Find the range of the following functions:
`y=1/(2-cos3x)`

To find the range of the function \( y = \frac{1}{2 - \cos(3x)} \), we will follow these steps: ### Step 1: Determine the range of \( \cos(3x) \) The cosine function oscillates between -1 and 1. Therefore, we have: \[ -1 \leq \cos(3x) \leq 1 \] ### Step 2: Transform the inequality for \( 2 - \cos(3x) \) Next, we will manipulate the inequality to find the range of \( 2 - \cos(3x) \): \[ 2 - 1 \leq 2 - \cos(3x) \leq 2 - (-1) \] This simplifies to: \[ 1 \leq 2 - \cos(3x) \leq 3 \] ### Step 3: Take the reciprocal of the inequality Now we will take the reciprocal of the entire inequality.
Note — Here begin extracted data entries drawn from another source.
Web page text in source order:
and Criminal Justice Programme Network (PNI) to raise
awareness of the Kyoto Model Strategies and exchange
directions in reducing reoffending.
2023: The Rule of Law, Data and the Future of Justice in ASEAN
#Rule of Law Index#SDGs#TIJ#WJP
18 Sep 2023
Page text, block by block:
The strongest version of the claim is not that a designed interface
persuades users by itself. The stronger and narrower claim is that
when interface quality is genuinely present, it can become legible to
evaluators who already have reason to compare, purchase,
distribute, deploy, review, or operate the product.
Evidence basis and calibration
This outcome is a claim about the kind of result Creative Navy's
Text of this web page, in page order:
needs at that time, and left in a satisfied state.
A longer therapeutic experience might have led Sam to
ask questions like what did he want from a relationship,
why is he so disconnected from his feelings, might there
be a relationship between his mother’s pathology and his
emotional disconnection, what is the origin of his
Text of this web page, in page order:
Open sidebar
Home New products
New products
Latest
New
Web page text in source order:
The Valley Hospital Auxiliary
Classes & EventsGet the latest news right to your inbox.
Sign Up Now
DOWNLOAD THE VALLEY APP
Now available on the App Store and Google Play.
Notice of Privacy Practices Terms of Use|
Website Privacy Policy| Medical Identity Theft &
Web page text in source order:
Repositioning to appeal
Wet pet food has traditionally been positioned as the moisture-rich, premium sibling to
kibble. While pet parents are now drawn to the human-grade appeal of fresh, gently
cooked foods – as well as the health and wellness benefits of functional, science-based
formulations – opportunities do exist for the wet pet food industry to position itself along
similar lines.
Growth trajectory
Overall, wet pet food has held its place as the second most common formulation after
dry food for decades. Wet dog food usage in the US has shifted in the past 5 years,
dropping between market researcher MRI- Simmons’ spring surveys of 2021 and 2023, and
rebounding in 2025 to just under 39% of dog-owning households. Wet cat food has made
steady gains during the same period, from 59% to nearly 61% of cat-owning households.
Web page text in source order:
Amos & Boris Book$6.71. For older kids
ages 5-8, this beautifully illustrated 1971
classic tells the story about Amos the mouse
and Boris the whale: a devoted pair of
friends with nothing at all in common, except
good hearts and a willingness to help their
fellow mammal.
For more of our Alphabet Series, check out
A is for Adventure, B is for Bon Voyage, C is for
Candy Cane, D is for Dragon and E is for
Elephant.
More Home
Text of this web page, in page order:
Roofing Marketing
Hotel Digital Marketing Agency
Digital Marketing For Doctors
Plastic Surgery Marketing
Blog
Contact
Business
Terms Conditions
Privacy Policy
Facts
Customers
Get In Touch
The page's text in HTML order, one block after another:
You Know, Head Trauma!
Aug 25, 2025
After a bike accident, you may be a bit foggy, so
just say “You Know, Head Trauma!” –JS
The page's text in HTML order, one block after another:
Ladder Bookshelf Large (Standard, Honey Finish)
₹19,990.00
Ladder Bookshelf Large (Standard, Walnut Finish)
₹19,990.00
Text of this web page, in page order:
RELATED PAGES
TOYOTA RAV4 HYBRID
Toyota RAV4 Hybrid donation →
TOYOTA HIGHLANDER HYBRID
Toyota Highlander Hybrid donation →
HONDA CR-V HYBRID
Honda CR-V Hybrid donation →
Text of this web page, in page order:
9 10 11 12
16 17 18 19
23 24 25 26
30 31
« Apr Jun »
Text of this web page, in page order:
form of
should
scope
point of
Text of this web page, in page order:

Remember that when taking the reciprocal, the direction of the inequalities will change: \[ \frac{1}{3} \leq \frac{1}{2 - \cos(3x)} \leq 1 \] This means: \[ \frac{1}{2 - \cos(3x)} \text{ will range from } \frac{1}{3} \text{ to } 1 \] ### Step 4: Relate back to \( y \) Since \( y = \frac{1}{2 - \cos(3x)} \), we can conclude that: \[ \frac{1}{3} \leq y \leq 1 \] ### Conclusion Thus, the range of the function \( y = \frac{1}{2 - \cos(3x)} \) is: \[ \boxed{\left[\frac{1}{3}, 1\right]} \]